Work to complete — Repeat word for word everything from the line containing "###项目关联firebase后平台运行展示图： ####Firebase项目展示 (97, 45)" to the end of the listing, first and last lines included, and only that.

Records provided —

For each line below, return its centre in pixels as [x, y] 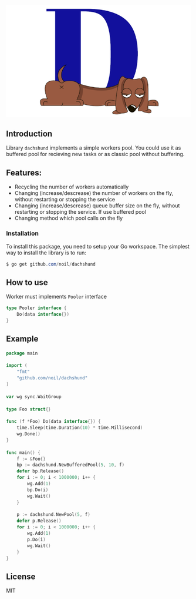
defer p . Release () [39, 521]
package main [22, 353]
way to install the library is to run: [46, 253]
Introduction [29, 133]
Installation [23, 233]
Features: [24, 173]
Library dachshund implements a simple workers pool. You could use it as [94, 148]
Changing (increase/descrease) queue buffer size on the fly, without [97, 206]
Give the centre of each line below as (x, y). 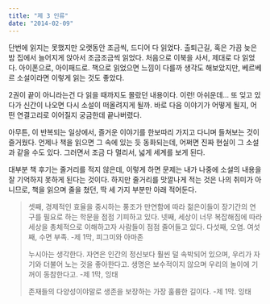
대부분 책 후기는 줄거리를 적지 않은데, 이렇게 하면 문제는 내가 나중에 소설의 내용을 (135, 169)
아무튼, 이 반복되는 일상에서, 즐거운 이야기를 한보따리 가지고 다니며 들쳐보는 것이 (134, 132)
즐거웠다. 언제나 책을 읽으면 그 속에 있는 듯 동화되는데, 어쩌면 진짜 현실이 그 (126, 142)
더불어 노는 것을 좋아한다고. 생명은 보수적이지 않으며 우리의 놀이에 (146, 264)
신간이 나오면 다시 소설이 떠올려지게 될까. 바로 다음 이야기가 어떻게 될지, (136, 105)
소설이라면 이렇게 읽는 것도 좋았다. (71, 77)
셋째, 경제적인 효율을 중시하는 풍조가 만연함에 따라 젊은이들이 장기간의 (138, 206)
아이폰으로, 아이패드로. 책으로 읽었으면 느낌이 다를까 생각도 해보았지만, (129, 67)
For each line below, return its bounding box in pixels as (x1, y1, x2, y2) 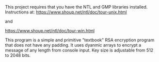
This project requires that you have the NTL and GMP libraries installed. (5, 4, 148, 10)
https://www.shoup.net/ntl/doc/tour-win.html (5, 28, 95, 33)
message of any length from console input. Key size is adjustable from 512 (5, 48, 154, 53)
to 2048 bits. (5, 52, 31, 58)
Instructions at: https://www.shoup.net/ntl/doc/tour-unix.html (5, 9, 127, 15)
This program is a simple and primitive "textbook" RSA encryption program (5, 37, 155, 43)
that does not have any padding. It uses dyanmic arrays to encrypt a (5, 42, 142, 48)
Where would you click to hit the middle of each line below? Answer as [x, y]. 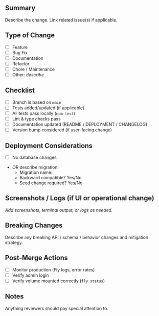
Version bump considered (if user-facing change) [62, 130]
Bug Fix [20, 52]
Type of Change [30, 36]
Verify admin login [31, 275]
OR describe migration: [35, 167]
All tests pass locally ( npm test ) [44, 113]
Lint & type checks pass [36, 119]
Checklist [20, 90]
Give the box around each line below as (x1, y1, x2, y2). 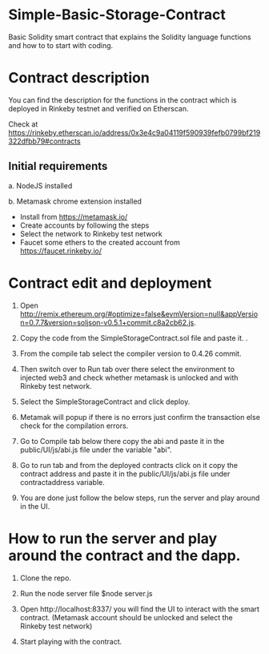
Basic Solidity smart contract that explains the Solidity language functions (8, 32, 251, 42)
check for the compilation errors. (19, 421, 129, 430)
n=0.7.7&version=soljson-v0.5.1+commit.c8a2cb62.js (19, 317, 195, 327)
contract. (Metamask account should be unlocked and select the (19, 612, 234, 622)
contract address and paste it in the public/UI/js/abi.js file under (19, 469, 231, 478)
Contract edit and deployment (8, 274, 212, 292)
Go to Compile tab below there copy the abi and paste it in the (19, 436, 225, 446)
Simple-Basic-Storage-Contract (8, 6, 226, 24)
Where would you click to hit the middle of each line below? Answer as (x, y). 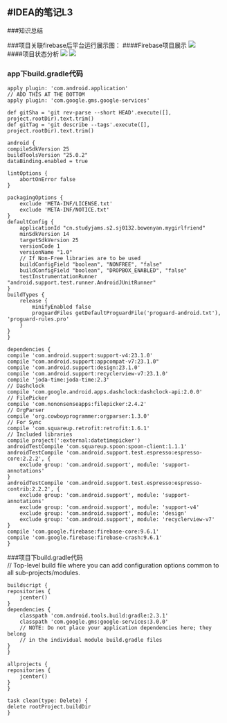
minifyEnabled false (62, 307)
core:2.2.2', (26, 459)
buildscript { (28, 586)
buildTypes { (26, 295)
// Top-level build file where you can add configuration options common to (113, 565)
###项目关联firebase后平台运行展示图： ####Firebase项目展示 (97, 45)
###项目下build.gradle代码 (45, 558)
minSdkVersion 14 (45, 235)

Answer —
###项目关联firebase后平台运行展示图： ####Firebase项目展示 (97, 45)
###项目下build.gradle代码 (45, 558)
minSdkVersion 14 (45, 235)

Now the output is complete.